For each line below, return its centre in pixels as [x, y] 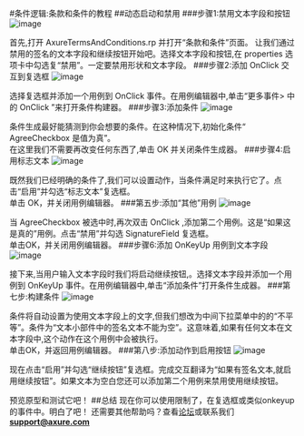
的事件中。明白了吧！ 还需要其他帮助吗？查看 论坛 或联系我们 [122, 411]
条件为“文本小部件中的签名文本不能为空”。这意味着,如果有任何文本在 [157, 327]
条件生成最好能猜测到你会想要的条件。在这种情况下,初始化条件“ [128, 127]
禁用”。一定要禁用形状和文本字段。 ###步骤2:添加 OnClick [170, 65]
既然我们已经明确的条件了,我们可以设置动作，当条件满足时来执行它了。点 [146, 180]
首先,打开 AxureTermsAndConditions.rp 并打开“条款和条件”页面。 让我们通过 [152, 42]
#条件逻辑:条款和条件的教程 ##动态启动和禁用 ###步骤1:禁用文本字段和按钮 [150, 13]
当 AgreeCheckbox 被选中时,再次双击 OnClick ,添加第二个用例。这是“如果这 [150, 222]
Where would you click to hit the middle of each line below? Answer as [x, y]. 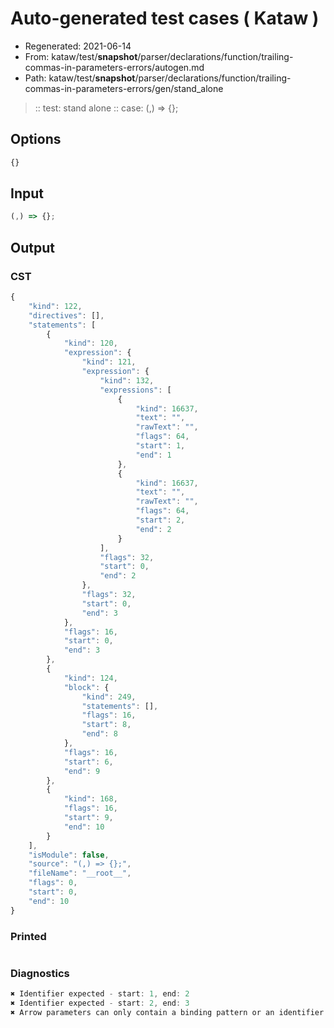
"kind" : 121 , [109, 362]
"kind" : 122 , [55, 306]
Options [36, 139]
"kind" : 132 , [127, 380]
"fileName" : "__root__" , [80, 873]
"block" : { [86, 687]
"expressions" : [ [135, 390]
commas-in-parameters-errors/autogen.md [114, 67]
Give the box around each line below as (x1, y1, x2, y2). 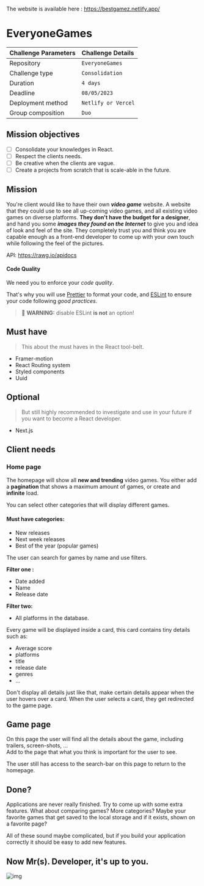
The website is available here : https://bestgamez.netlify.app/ (6, 5, 160, 12)
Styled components (15, 368, 65, 375)
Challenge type (9, 68, 53, 77)
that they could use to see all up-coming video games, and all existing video (6, 207, 198, 214)
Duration (9, 79, 35, 87)
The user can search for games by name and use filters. (6, 554, 148, 561)
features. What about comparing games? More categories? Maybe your (6, 807, 186, 815)
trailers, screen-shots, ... (6, 742, 68, 749)
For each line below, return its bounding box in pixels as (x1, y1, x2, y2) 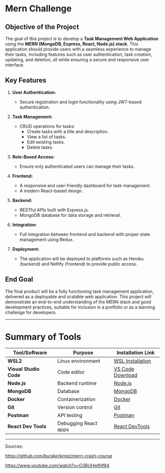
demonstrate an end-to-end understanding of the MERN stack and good (5, 299, 151, 305)
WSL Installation (113, 357, 151, 364)
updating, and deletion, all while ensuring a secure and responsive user (5, 57, 150, 62)
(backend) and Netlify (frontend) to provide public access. (19, 261, 137, 267)
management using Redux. (19, 236, 74, 242)
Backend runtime (57, 380, 97, 387)
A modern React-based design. (19, 188, 83, 194)
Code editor (57, 368, 85, 375)
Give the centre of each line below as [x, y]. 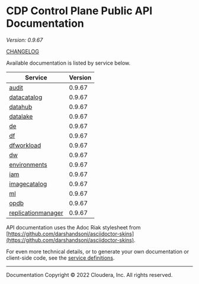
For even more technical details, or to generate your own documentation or [98, 251]
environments [28, 164]
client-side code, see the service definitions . [60, 258]
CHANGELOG [23, 51]
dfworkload [25, 145]
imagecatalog [28, 184]
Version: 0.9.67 [25, 40]
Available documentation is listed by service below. [68, 63]
────────
▸ Task objective:
Could you transcribe exactly the entries above, but only the lines from the one with "commas-in-parameters-errors/autogen.md [114, 67]" through the one with "WSL Installation (113, 357, 151, 364)", and without pictures?

▸ Solution for this exercise:
commas-in-parameters-errors/autogen.md [114, 67]
Give the box around each line below as (x1, y1, x2, y2). 
The website is available here : https://bestgamez.netlify.app/ (6, 5, 160, 12)
Styled components (15, 368, 65, 375)
Challenge type (9, 68, 53, 77)
that they could use to see all up-coming video games, and all existing video (6, 207, 198, 214)
Duration (9, 79, 35, 87)
The user can search for games by name and use filters. (6, 554, 148, 561)
features. What about comparing games? More categories? Maybe your (6, 807, 186, 815)
trailers, screen-shots, ... (6, 742, 68, 749)
For each line below, return its bounding box in pixels as (x1, y1, x2, y2) 
demonstrate an end-to-end understanding of the MERN stack and good (5, 299, 151, 305)
WSL Installation (113, 357, 151, 364)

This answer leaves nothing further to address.